Repeater Ilegal Bikin Gerah Operator

"Repeater ilegal banyak ditemukan di permukiman padat penduduk, seperti kos-kosan. Hal ini berdampak pada layanan voice, SMS dan data."

oleh Andina Librianty diperbarui 05 Jun 2014, 18:01 WIB
(Foto: HuffingtonPost.com)

Liputan6.com, Jakarta - Operator mengeluhkan penggunaan perangkat penguat sinyal (repeater) ilegal yang menjadi salah satu penyebab menurunnya kualitas jaringan telekomunikasi. Bahkan tak jarang jika repeater yang dipasang tidak sesuai persyaratan dan tanpa melakukan sinkronisasi teknis dengan operator seluler bersangkutan, menimbulkan interfensi pada jaringan telekomunikasi secara umum.

Karena itu, para operator telekomunikasi melalui Asosiasi Penyelenggara Telekomunikasi Seluruh Indonesia (ATSI), mengimbau pelaku usaha dan masyarakat untuk tidak menggunakan repeater ilegal. Hal ini agar konsumen bisa mendapatkan layanan telekomunikasi seluler secara optimal. 

Diungkapkan Ketua Umum ATSI, Alexander Rusli, koneksi jaringan telekomunikasi, termasuk data, saat ini adalah salah satu kebutuhan utama dalam gaya hidup digital masyarakat.

"Kalau jaringan telekomunikasi terganggu, kehidupan digital menjadi tidak nyaman," tutur Alex dalam diskusi panel 'Penyalahgunaan Penguat Sinyal Seluler: Dapatkah Ditertibkan', di Jakarta Convention Center, Jakarta.

Alex yang juga Chief Executive Officer (CEO) Indosat mengungkapkan bahwa repeater ilegal yang mengganggu jaringan Indosat berdasarkan data terakhir mencapai sekitar 200-an. Namun diprediksi jumlah sebenarnya jauh lebih banyak.

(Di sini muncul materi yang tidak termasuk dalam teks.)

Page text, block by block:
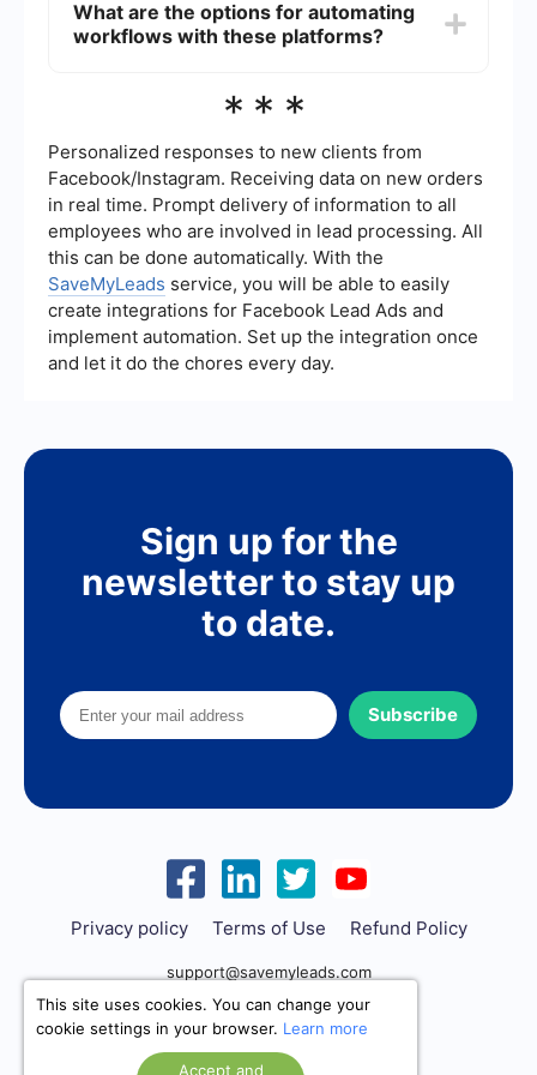
has built-in connectors for popular cloud
platforms like AWS, Azure, and Google Cloud. IBM
What are the options for automating
workflows with these platforms?
automation capabilities. However, for users
up integrations easily, services like SaveMyLeads
can be beneficial. These platforms provide pre-
built connectors and workflows to streamline the
automation process without needing extensive
coding or configuration.
***
Personalized responses to new clients from
Facebook/Instagram. Receiving data on new orders
in real time. Prompt delivery of information to all
employees who are involved in lead processing. All
this can be done automatically. With the
SaveMyLeads service, you will be able to easily
create integrations for Facebook Lead Ads and
implement automation. Set up the integration once
and let it do the chores every day.
Sign up for the
newsletter to stay up
to date.
Subscribe
Privacy policy Terms of Use Refund Policy
support@savemyleads.com
This site uses cookies. You can change your
cookie settings in your browser. Learn more
Accept and
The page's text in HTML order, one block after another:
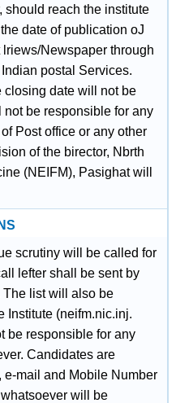
should reach the institute
date of publication oJ
Newspaper through
postal Services.
closing date will not be
be responsible for any
Post office or any other
of the birector, Nbrth
(NEIFM), Pasighat will
scrutiny will be called for
lefter shall be sent by
list will also be
Institute (neifm.nic.inj.
be responsible for any
Candidates are
e-mail and Mobile Number
will be
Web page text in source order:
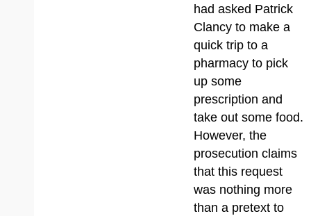
had asked Patrick
Clancy to make a
quick trip to a
pharmacy to pick
up some
prescription and
take out some food.
However, the
prosecution claims
that this request
was nothing more
than a pretext to
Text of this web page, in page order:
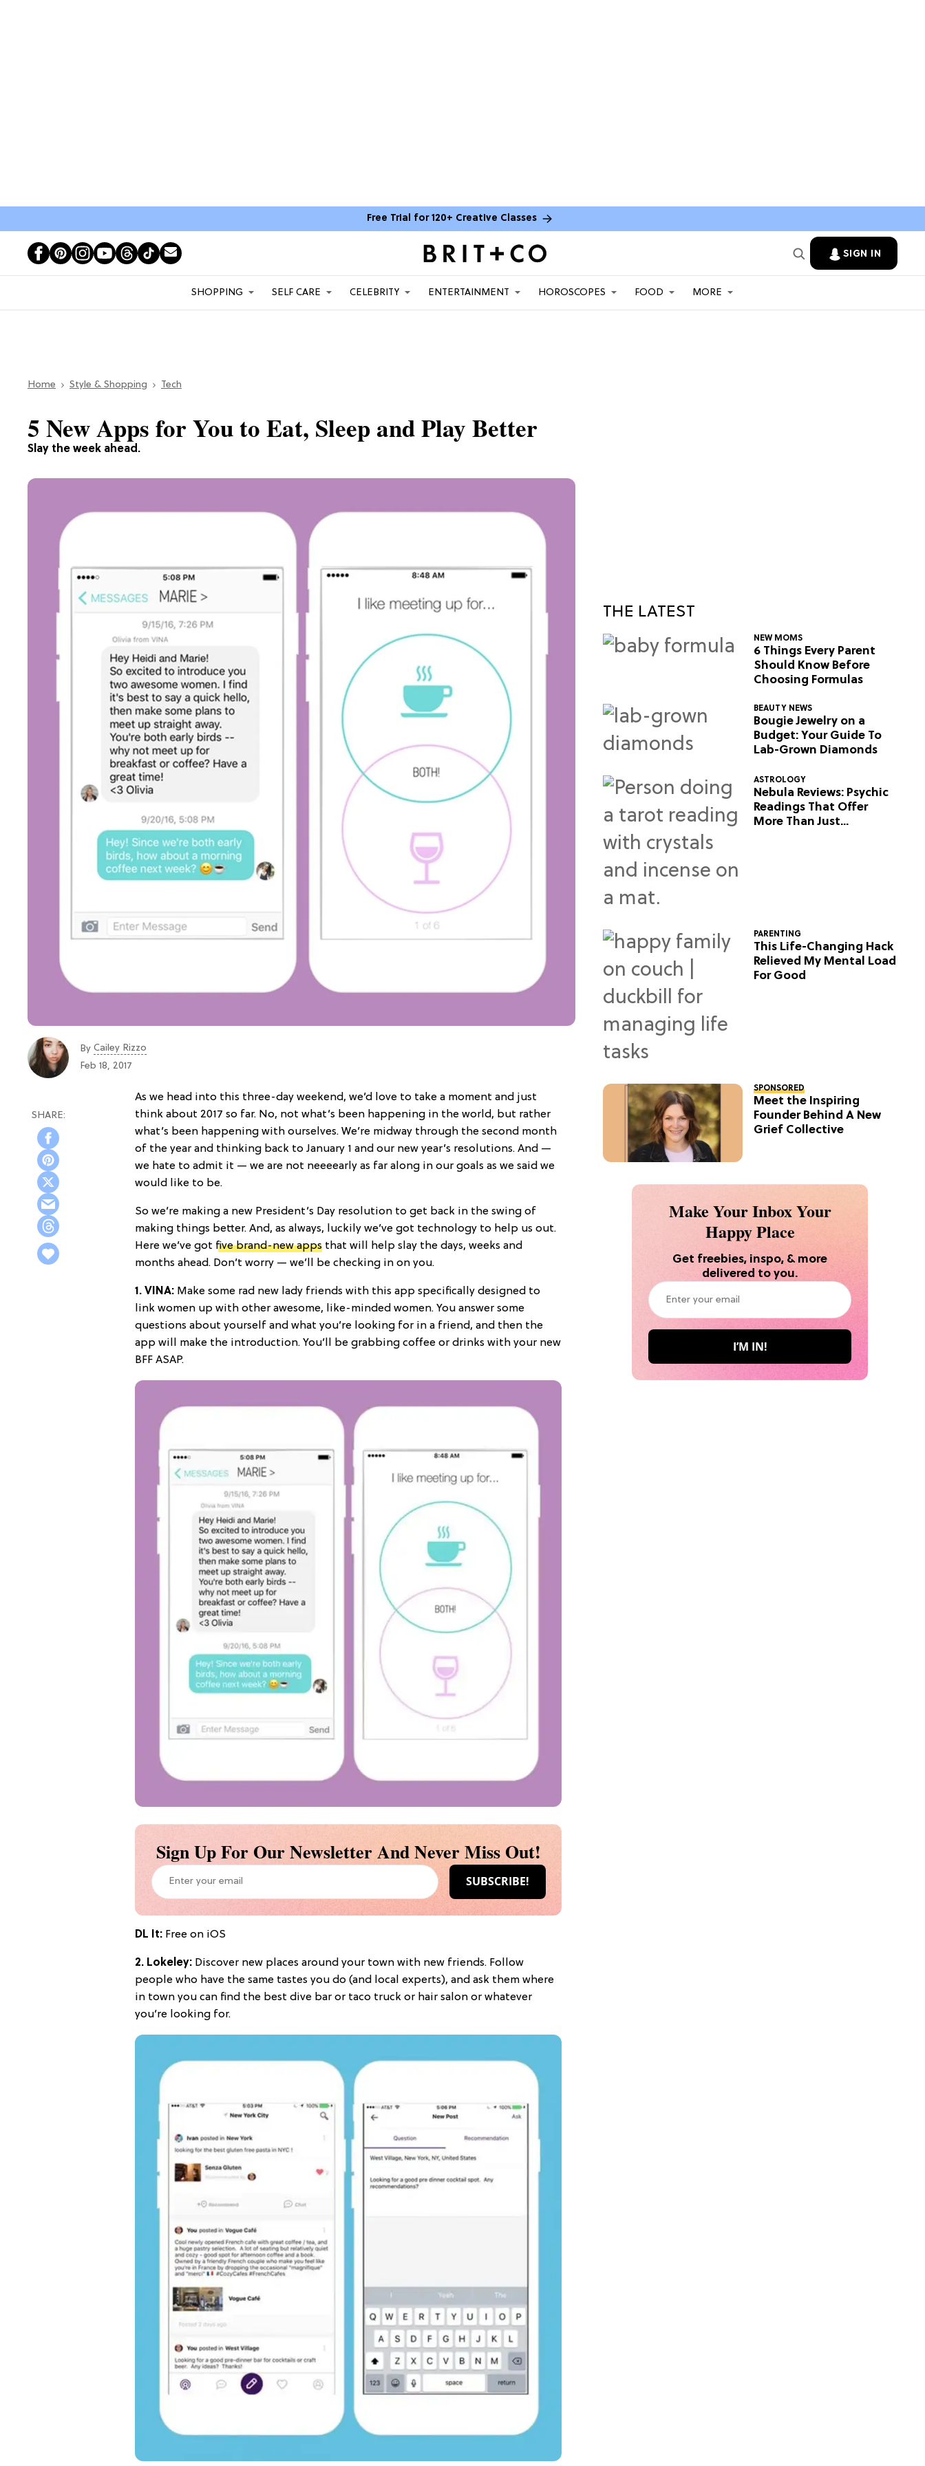
Free Trial for 120+ Creative Classes
SIGN IN
SHOPPING SELF CARE CELEBRITY ENTERTAINMENT HOROSCOPES FOOD MORE
Home Style & Shopping Tech
Slay the week ahead.
5 New Apps for You to Eat, Sleep and Play Better
By Cailey Rizzo
Feb 18, 2017
As we head into this three-day weekend, we’d love to take a moment and just
think about 2017 so far. No, not what’s been happening in the world, but rather
what’s been happening with ourselves. We’re midway through the second month
of the year and thinking back to January 1 and our new year’s resolutions. And —
we hate to admit it — we are not neeeearly as far along in our goals as we said we
would like to be.
So we’re making a new President’s Day resolution to get back in the swing of
making things better. And, as always, luckily we’ve got technology to help us out.
Here we’ve got five brand-new apps that will help slay the days, weeks and
months ahead. Don’t worry — we’ll be checking in on you.
1. VINA: Make some rad new lady friends with this app specifically designed to
link women up with other awesome, like-minded women. You answer some
questions about yourself and what you’re looking for in a friend, and then the
app will make the introduction. You’ll be grabbing coffee or drinks with your new
BFF ASAP.
Sign Up For Our Newsletter And Never Miss Out!
DL It: Free on iOS
2. Lokeley: Discover new places around your town with new friends. Follow
people who have the same tastes you do (and local experts), and ask them where
in town you can find the best dive bar or taco truck or hair salon or whatever
you’re looking for.
THE LATEST
NEW MOMS
6 Things Every Parent
Should Know Before
Choosing Formulas
BEAUTY NEWS
Bougie Jewelry on a
Budget: Your Guide To
Lab-Grown Diamonds
ASTROLOGY
Nebula Reviews: Psychic
Readings That Offer
More Than Just
PARENTING
This Life-Changing Hack
Relieved My Mental Load
For Good
SPONSORED
Meet the Inspiring
Founder Behind A New
Grief Collective
Make Your Inbox Your
Happy Place
Get freebies, inspo, & more
delivered to you.

"Repeater ilegal yang jangkauannya kecil seperti di dalam ruangan, kita tidak tahu berapa jumlahnya. 200-an repeater ilegal yang terdeteksi itu jangkauannya luas," jelas Alex.

Sementara itu, Vice President ICT Network Management Area Jabodetabek - Jawa Barat Telkomsel, Mustaqhfirin mengungkapkan bahwa hingga akhir tahun 2013 jumlah repeater ilegal yang mengganggu jaringan Telkomsel mencapai 121.

Dari total itu, paling banyak berada di area Jakarta, Bogor, Tangerang, dan Bekasi (Jabotabek) yaitu sejumlah 66 repeater ilegal yang mempengaruhi 275 BTS.

"Repeater ilegal banyak ditemukan di permukiman padat penduduk, seperti di kos-kosan. Hal ini berdampak pada layanan kami yaitu voice, SMS, dan Data," jelas Mustaqhfirin.


Next

Mustaqhfirin mengatakan bahwa cara menertibkan repeater adalah dengan memperkuat kualitas layanan, salah satunya dengan memberikan edukasi ke pengguna mengenai repeater melalui broadcast SMS.

Agar tidak merugikan berbagai pihak, maka penggunaan repeater pun harus ditertibkan. Pemerintah selaku regulator bersama dengan pihak-pihak terkait, optimis bisa menertibkan penggunaan repeater tersebut.

Menurut Direktur Jenderal Sumber Daya Perangkat Pos dan Informatika (SDPPI) Kementerian Komunikasi dan Informatika (Kominfo), Muhammad Budi Setiawan, dibutuhkan kerjasama semua pihak untuk menertibkan dalam skala nasional.

"Agar penertiban lebih maksimal, tidak hanya dibutuhkan peran pemerintah (Kominfo), tapi juga instansi-instansi lain dan operator. Sehingga penertiban skala nasional bisa berjalan dengan baik," ungkapnya.

Pengoperasian repeater tanpa izin dikategorikan sebagai praktek melawan hukum, terkait pelanggaran beberapa ketentuan dalam UU No. 36/1999 tentang Telekomunikasi. Pertama melakukan perbuatan yang menimbulkan gangguan elektromaknetik terhadap penyelenggaraan telekomunikasi (pelanggaran Pasal 38).

Kedua diatur dalam Pasal 32 yaitu perangkat telekomunikasi yang diperdagangkan, dibuat, dirakit, dimasukkan dan atau digunakan di wilayah Negara RI tidak memperhatikan persyaratan teknis dan tidak berdasarkan izin sesuai dengan peraturan perundang-undangan yang berlaku. Ketiga, penggunaan spektrum frekuensi radio tidak memiliki izin dari pemerintah, yang merupakan pelanggaran Pasal 33 Ayat (1) dan (2).